The Giant Horse of Oz (1928) is the twenty-second book in the Oz series created by L. Frank Baum and his successors, and the eighth written by Ruth Plumly Thompson. It was illustrated by John R. Neill. The novel was followed by Jack Pumpkinhead of Oz (1929).

==Plot==
The tiny kingdom of the Ozure Isles, perched on five islands in Lake Orizon, surrounded by high mountains in a remote region of Munchkin Land, has little contact with the outside world—of Oz. The evil witch Mombi has turned her malice in the Ozure direction. After kidnapping Queen Orin, Mombi has left a fire-breathing lake monster named Quiberon in Lake Orizon to keep the natives prisoner. Even after Mombi was vanquished, Quiberon remains.

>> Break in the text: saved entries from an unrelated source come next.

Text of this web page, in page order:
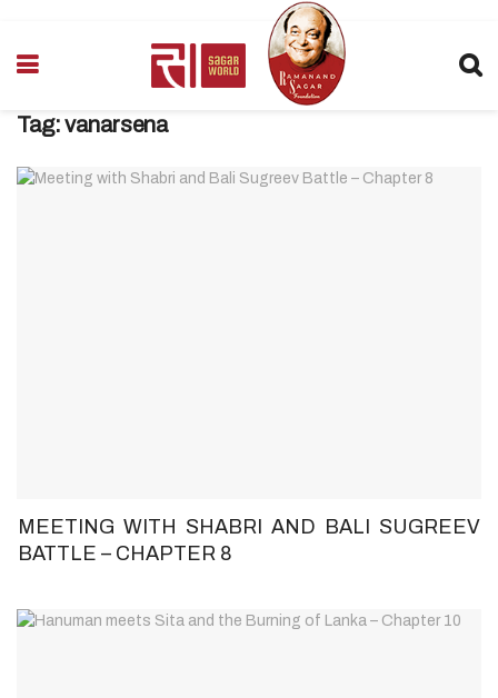
Tag:vanarsena
MEETING WITH SHABRI AND BALI SUGREEV
BATTLE – CHAPTER 8
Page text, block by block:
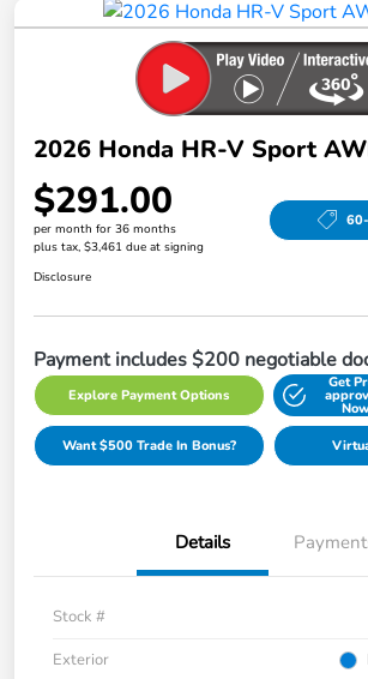
2026 Honda HR-V Sport
$291.00
per month for 36 months
plus tax, $3,461 due at signing
Disclosure
Payment includes $200 negotiable
Explore Payment Options
Get
Now
Want $500 Trade In Bonus?
Details
Stock #
Exterior
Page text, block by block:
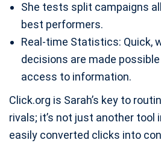
She tests split campaigns
best performers.
Real-time Statistics: Quick,
decisions are made
access to information.
Click.org is Sarah’s key to
rivals; it’s not just another tool
easily converted clicks into
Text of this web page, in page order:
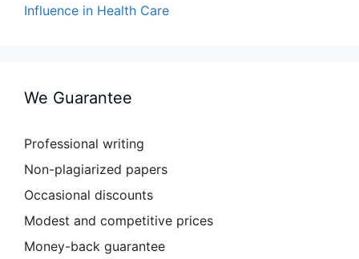
Influence in Health Care
We Guarantee
Professional writing
Non-plagiarized papers
Occasional discounts
Modest and competitive prices
Money-back guarantee
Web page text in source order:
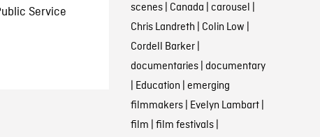
Service
scenes| Canada | carousel |
Chris Landreth | Colin Low |
Cordell Barker|
documentaries| documentary
| Education | emerging
filmmakers| Evelyn Lambart|
film | film festivals|
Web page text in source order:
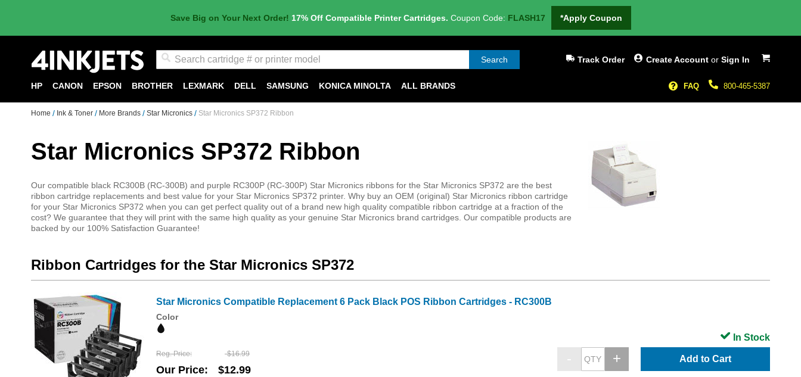
Save Big on Your Next Order! 17% Off Compatible Printer Cartridges. Coupon Code: FLASH17 *Apply Coupon
My Cart
Search Create Account or Sign In
Track Order
800-465-5387
FAQ
HP CANON EPSON BROTHER LEXMARK DELL SAMSUNG KONICA MINOLTA ALL BRANDS
Home Ink & Toner More Brands Star Micronics Star Micronics SP372 Ribbon
Star Micronics SP372 Ribbon
Our compatible black RC300B (RC-300B) and purple RC300P (RC-300P) Star Micronics ribbons for the Star Micronics SP372 are the best
ribbon cartridge replacements and best value for your Star Micronics SP372 printer. Why buy an OEM (original) Star Micronics ribbon cartridge
for your Star Micronics SP372 when you can get perfect quality out of a brand new high quality compatible ribbon cartridge at a fraction of the
cost? We guarantee that they will print with the same high quality as your genuine Star Micronics brand cartridges. Our compatible products are
backed by our 100% Satisfaction Guarantee!
Ribbon Cartridges for the Star Micronics SP372
Star Micronics Compatible Replacement 6 Pack Black POS Ribbon Cartridges - RC300B
Color
Reg. Price $16.99
Our Price $12.99
Add to Cart
In Stock

Conditions grow worse when Quiberon orders the Ozurites to kidnap a mortal maiden to keep him company. Since Oz is a fairyland, the only mortal maidens are three American girls living in the Emerald City: Dorothy Gale, Betsy Bobbin, and Tiny Trot. Two Ozurites respond to the crisis in two separate ways. The heroic Prince Philador escapes from the islands to seek the aid of the Good Witch of the North, whose name is Tattypoo. The unheroic Akbad, the Ozure Isles soothsayer, steals a pair of magic wings, flies to the Emerald City, and kidnaps Trot. He also accidentally kidnaps the Scarecrow and an animated statue called Benny (short for "public benefactor") along with Trot.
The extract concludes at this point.